I worked on the BeOS, where we used threads out the wazoo. We made threads very, very cheap, but in the end, we were still actually too heavy on threads in our designs -- live and learn.

A typical threaded server design proposal looks something like:

  • Task Scheduler Thread
  • Socket Reader Thread
  • Processing Thread
  • Socket Writer Thread

Here is a proposal that implements the same functionality in a single thread.


  for(;;) {
    while( (t = next_event_time()) <= now() ) {
      remove_and_run_one_event();
    }
    // this if() and the next while() can be combined with select()
    if( there_is_no_input_data() && outgoing_queue_is_empty() ) {
      sleep_until_there_is_data_or_time_happens( t );
    }
    while( there_is_more_input_data() ) {
      read_data_from_socket();
      put_data_in_todo_queue();
    }
    while( todo_queue_is_not_empty() ) {
      remove_and_run_one_todo_item();
    }
    while( outgoing_queue_is_not_empty() && outgoing_socket_is_writable() ) {
      remove_and_send_from_outgoing_queue();
    }
  }

This approach accomplishes the same thing, but it does it without the subtle race conditions and synchronization penalties that come from a threaded design.

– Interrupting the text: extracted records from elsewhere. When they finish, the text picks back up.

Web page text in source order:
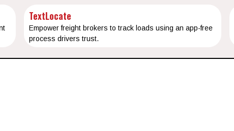
TextLocate
Empower freight brokers to track loads using an app-free
process drivers trust.
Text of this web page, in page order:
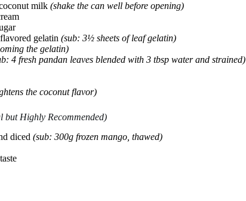
milk (shake the can well before opening)
gelatin (sub: 3½ sheets of leaf gelatin)
the gelatin)
4 fresh pandan leaves blended with 3 tbsp water and strained)
the coconut flavor)
but Highly Recommended)
diced (sub: 300g frozen mango, thawed)
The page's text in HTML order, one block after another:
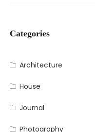
Categories
Architecture
House
Journal
Photography
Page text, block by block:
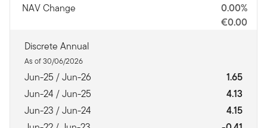
NAV Change
0.00%
€0.00
Discrete Annual
As of 30/06/2026
Jun-25 / Jun-26
1.65
Jun-24 / Jun-25
4.13
Jun-23 / Jun-24
4.15
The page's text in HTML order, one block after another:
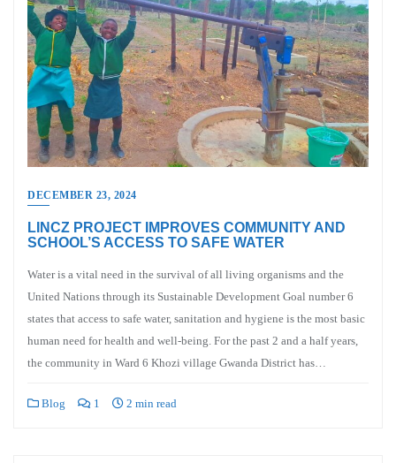
DECEMBER 23, 2024
LINCZ PROJECT IMPROVES COMMUNITY AND
SCHOOL’S ACCESS TO SAFE WATER
Water is a vital need in the survival of all living organisms and the
United Nations through its Sustainable Development Goal number 6
states that access to safe water, sanitation and hygiene is the most basic
human need for health and well-being. For the past 2 and a half years,
the community in Ward 6 Khozi village Gwanda District has…
Blog 1 2 min read
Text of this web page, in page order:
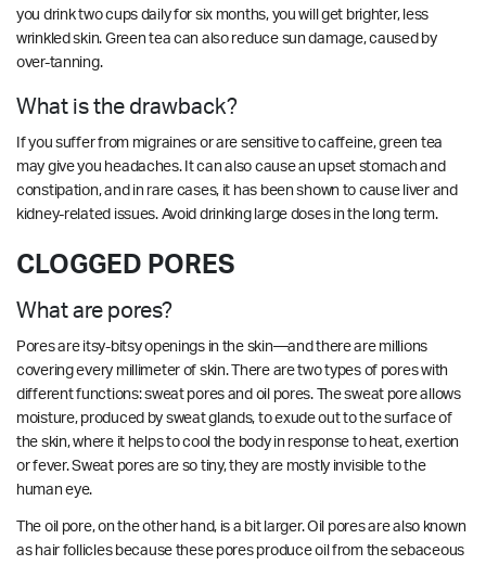
you drink two cups daily for six months, you will get brighter, less
wrinkled skin. Green tea can also reduce sun damage, caused by
over-tanning.
What is the drawback?
If you suffer from migraines or are sensitive to caffeine, green tea
may give you headaches. It can also cause an upset stomach and
constipation, and in rare cases, it has been shown to cause liver and
kidney-related issues. Avoid drinking large doses in the long term.
CLOGGED PORES
What are pores?
Pores are itsy-bitsy openings in the skin—and there are millions
covering every millimeter of skin. There are two types of pores with
different functions: sweat pores and oil pores. The sweat pore allows
moisture, produced by sweat glands, to exude out to the surface of
the skin, where it helps to cool the body in response to heat, exertion
or fever. Sweat pores are so tiny, they are mostly invisible to the
human eye.
The oil pore, on the other hand, is a bit larger. Oil pores are also known
as hair follicles because these pores produce oil from the sebaceous
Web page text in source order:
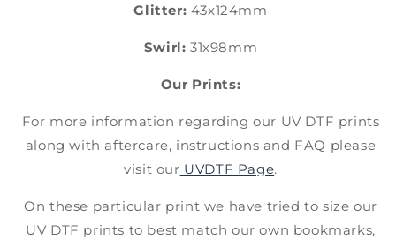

There is a danger that scheduled tasks will be started after their scheduled time. The total time they could be delayed by is the sum of time it takes to read things from input, process them, and send to the output. However, this is a bounded amount of time, and on a single-CPU system, this bound is lower than the maximum latency you'd get with a four-thread program on a dual-CPU system in the worst case. If you need near-real-time scheduled tasks, then a general-purpose OS may not be your best choice. If you still need this, then perhaps those special tasks should actually go in their own thread, because that might be one of the special cases...

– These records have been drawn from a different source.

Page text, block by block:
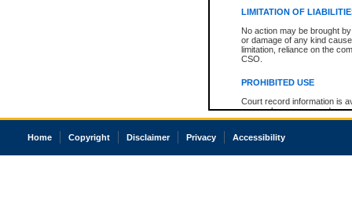
LIMITATION OF
No action may be brought
or damage of any kind
limitation, reliance on the
CSO.
PROHIBITED USE
Court record information is
research purposes and may
resale or other commercial
Office of the Chief Justice
court record information
Home Copyright Disclaimer Privacy Accessibility
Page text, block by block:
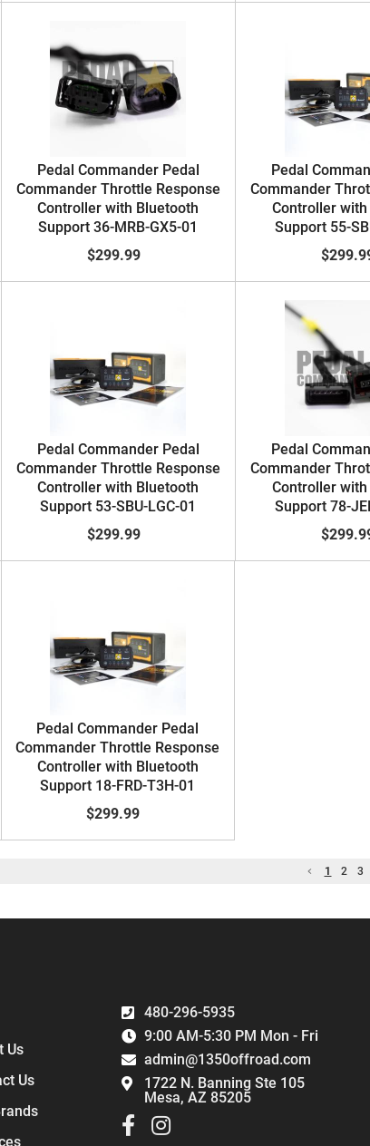
Pedal Commander Pedal
Commander Throttle Response
Controller with Bluetooth
Support 36-MRB-GX5-01
$299.99
Pedal
Commander
Controller
Support 55-
Pedal Commander Pedal
Commander Throttle Response
Controller with Bluetooth
Support 53-SBU-LGC-01
$299.99
Pedal
Commander
Controller
Support 78-
Pedal Commander Pedal
Commander Throttle Response
Controller with Bluetooth
Support 18-FRD-T3H-01
$299.99
1 2 3
480-296-5935
9:00 AM-5:30 PM Mon - Fri
admin@1350offroad.com
1722 N. Banning Ste 105
Mesa, AZ 85205
Us
Us
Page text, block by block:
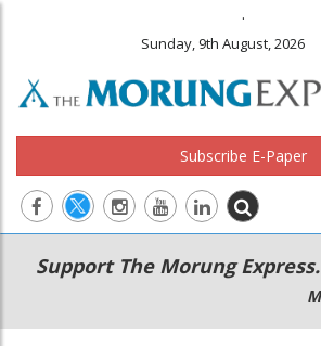
.
Sunday, 9th August, 2026
Subscribe E-Paper
Main
navigation
Secondary
Menu
Support The Morung Express.
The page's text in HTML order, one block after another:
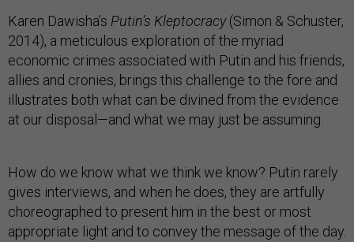
Karen Dawisha’s Putin’s Kleptocracy(Simon & Schuster,
2014), a meticulous exploration of the myriad
economic crimes associated with Putin and his friends,
allies and cronies, brings this challenge to the fore and
illustrates both what can be divined from the evidence
at our disposal—and what we may just be assuming.
How do we know what we think we know? Putin rarely
gives interviews, and when he does, they are artfully
choreographed to present him in the best or most
appropriate light and to convey the message of the day.

When should you use threads?

I've seen threads really work well in the following cases:

  • For scientific computing that's CPU bound, not memory bound, on multi-CPU systems.
  • For turning synchronous system APIs (gethostbyname(), file I/O etc) into asynchronous APIs.
  • For very-low-latency tasks that are device dependent, such as feeding sound cards or tracking the mouse. However, this typically happens in the OS, and the API at the user level is properly asynchronous.
  • When there are truly independent tasks in an application that don't need to talk to each other; i e a word processor with two separate documents open.

It's clear that future CPUs will be heavily multi-cored. However, taking true advantage of that functionality means a completely new programming paradigm of some sort. Languages like Erlang, or structures like the Actor (which carries an operation between data instances), or systems based on many independent state machines might be a better approach than a naive threading of an application.